Читаем М. Ю. Лермонтов. Его жизнь и литературная деятельность полностью

Но возвращение к прежней жизни, вращавшейся между царскосельским кружком военных товарищей и петербургским бомондом, мало утешало Лермонтова. Жизнь эта утратила уже для него ту прелесть и поэзию, в которых до его ссылки на Кавказ главную роль играл первый пыл молодости. Та скука, которую испытывал Лермонтов в Новгороде, не покидала его и в Царском Селе, отражаясь и на его художественной производительности. «Я здесь по-прежнему скучаю, — пишет он 8 июля С. А. Раевскому, — ученье и маневры производят только усталость. Писать не пишу, печатать хлопотно, да и пробовал, но неудачно».

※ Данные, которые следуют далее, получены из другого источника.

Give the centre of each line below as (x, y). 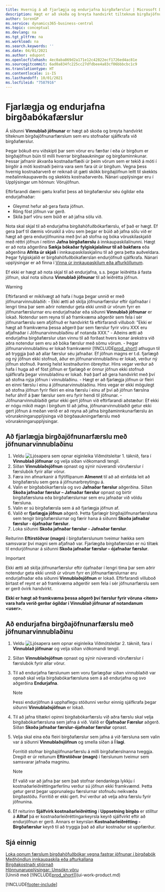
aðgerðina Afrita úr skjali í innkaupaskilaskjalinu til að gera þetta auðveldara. (83, 252)
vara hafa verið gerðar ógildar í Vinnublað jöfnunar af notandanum (74, 603)
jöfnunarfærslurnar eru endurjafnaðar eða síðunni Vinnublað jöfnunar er (79, 312)
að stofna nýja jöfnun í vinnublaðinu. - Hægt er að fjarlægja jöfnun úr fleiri (80, 379)
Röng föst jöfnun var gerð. (39, 211)
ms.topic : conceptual (28, 28)
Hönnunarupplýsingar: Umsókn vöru (42, 870)
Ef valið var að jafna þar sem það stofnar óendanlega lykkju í (74, 781)
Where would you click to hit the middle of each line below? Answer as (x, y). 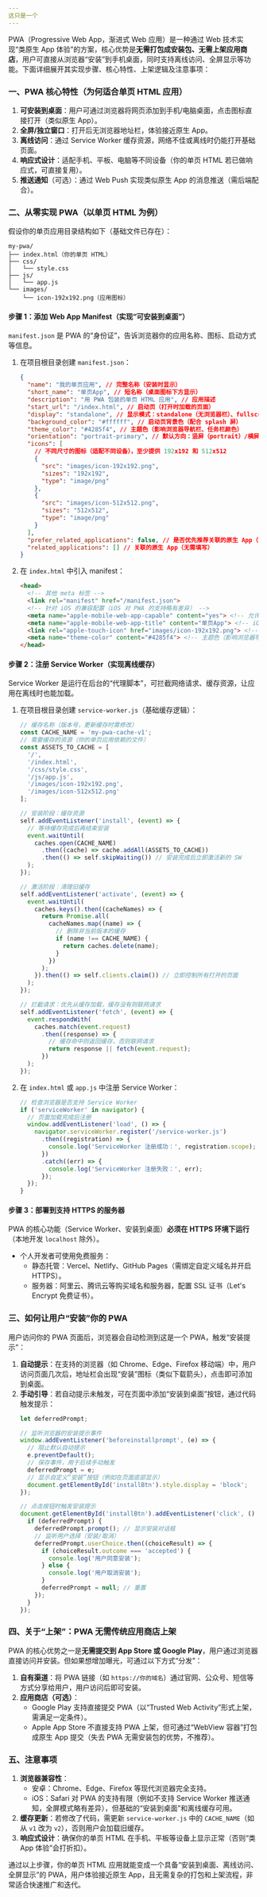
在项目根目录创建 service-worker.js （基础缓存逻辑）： (108, 710)
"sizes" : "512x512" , (75, 511)
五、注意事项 (33, 1760)
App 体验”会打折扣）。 (55, 1848)
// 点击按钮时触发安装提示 (58, 1507)
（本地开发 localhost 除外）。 (56, 1239)
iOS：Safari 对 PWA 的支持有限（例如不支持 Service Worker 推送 (137, 1798)
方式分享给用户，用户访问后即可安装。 (82, 1687)
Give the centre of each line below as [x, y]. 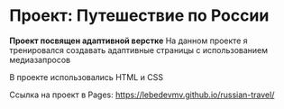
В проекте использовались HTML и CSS [87, 77]
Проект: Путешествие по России [139, 16]
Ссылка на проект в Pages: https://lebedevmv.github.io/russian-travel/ [142, 95]
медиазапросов [40, 59]
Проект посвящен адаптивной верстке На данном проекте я [128, 41]
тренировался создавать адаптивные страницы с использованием [139, 50]

Начало претить Лермонтову и все петербургское общество во всех его слоях, — пустое, ничтожное, скучающее, чуждое каких-либо высших интересов и руководящих идеалов. С каждым днем все более и более росло его озлобление против всех окружающих людей, — озлобление, заставлявшее его быть беспощадно язвительным и дерзким. Плодом этого настроения и была известная «Дума», относящаяся как раз к этому времени, преисполненная того мрачного пессимизма, с каким смотрел теперь поэт на все современное ему поколение.

Петербургское великосветское общество в свою очередь с каждым днем все более и более раздражалось отношением к нему Лермонтова. Хотя Муравьев и говорит, что Лермонтов в это время был в моде, и его чуть ли не носили на руках, но, очевидно, он разумеет здесь лишь наиболее просвещенных людей, способных ценить в Лермонтове гения. Далеко не все принадлежали к этому числу. Положение поэта напоминало часто положение Пушкина в придворных кружках. Много у него было ненавистников, находивших, что, являясь в высших сферах, он «садился не в свои сани», а дерзость его еще более вооружала против него; и никак не могли простить, что молодой гвардейский офицерик выказывал независимость характера и презрительность в обращении с людьми, требовавшими поклонения и выражения униженного почтения. Немало способствовало неприязни к поэту внимание, оказываемое ему женщинами, в которых был влюблен весь петербургский бомонд, каковы были графиня Мусина-Пушкина и княгиня Щербатова, урожденная Штерич. Общая и с каждым днем возраставшая неприязнь к Лермонтову мужской части посетителей светских салонов рельефно выразилась в повести «Большой свет», написанной графом Соллогубом по желанию лиц из высших сфер.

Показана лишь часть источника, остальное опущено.